After pre-incubation of the EpiDerm tissues, the medium was aspirated and replaced with 0.9 mL of fresh assay medium. The 6-well plate for the 3-Minute exposure period was returned to the incubator, while the other was being dosed for the 60-Minute exposure. For the 60-Minute exposure period, 50 µL of sterile distilled water (negative control) was added to the first two tissues. The tissues were dosed at regular intervals to allow for the time taken to rinse each
tissue following exposure and to ensure that each tissue gets an equal exposure time. 25 mg of the test item and 50 µL of 8.0 N Potassium Hydroxide (positive control) were also applied to the corresponding tissues in turn. 25 µL of sterile water was added for wetting of the test item. The plate was returned to the incubator (37 °C, 5% CO2) for the 60-Minute exposure period. When dosing for the 60-Minute exposure period was complete, the same procedure was repeated
for the 3-Minute exposure period.

Control samples:

yes, concurrent negative control

yes, concurrent positive control

Duration of treatment / exposure:

3-Minute and 60-Minute exposure period

Duration of post-treatment incubation (if applicable):

Not applicable, the tissues were dosed at regular intervals to ensure that each tissue received an equal exposure time and to allow
for the time taken to rinse each tissue with DPBS following exposure.

Number of replicates:

Triplicate tissues were treated with the test item, positve and negative control.

Results and discussion

In vitro

Resultsopen allclose all

Other effects / acceptance of results:

The mean OD562 for the negative control treated tissues was 2.145 for the 3 Minute exposure period and 2.127 for the 60 Minute exposure period. The negative control acceptance criteria were therefore satisfied.
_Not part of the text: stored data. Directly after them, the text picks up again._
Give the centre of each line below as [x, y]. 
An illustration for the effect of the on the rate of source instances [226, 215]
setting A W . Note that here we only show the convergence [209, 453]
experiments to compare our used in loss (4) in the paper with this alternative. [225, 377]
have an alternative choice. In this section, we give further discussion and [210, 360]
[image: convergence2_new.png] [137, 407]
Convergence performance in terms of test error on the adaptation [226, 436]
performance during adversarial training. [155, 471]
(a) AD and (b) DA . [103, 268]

The relative mean tissue viability for the positive control treated tissues was 3.2% relative to the negative control following the 60 Minute exposure period. The positive control acceptance criterion was therefore satisfied.
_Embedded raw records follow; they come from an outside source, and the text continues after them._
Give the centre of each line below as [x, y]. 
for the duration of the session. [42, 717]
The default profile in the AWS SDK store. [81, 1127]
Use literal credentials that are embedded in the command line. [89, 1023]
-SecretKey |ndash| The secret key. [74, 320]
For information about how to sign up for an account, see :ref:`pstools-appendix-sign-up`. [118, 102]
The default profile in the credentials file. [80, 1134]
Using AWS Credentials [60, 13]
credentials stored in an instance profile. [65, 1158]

In the range 20-100% viability the Coefficient of Variation between the two tissue replicates of each treatment group did not exceed 30%. The acceptance criterion was therefore satisfied.

Assessment of Color Interference with the MTT endpoint:
The solution containing the test item did not become colored. This was taken to indicate the test item did not have the potential to cause color interference.

Direct MTT Reduction:
The MTT solution containing the test item did not turn blue. This was taken to indicate the test item did not reduce MTT.

Applicant's summary and conclusion

Interpretation of results:

GHS criteria not met

Conclusions:

The test item was considered to be non-corrosive to the skin.

Executive summary:

In a Klimisch 1 GLP study from Warren (2015) the corrosivity potential using the EpiDerm Human Skin Model after treatment periods of 3 and 60 minutes were investigated. The test item showed no skin corrosivity potential.

The relative mean  viability of the test item treated tissues was 97.5%  after a 3-Minute exposure period and 83.7% after a 60-Minute exposure period. The test item was considered to be non-corrosive to the skin.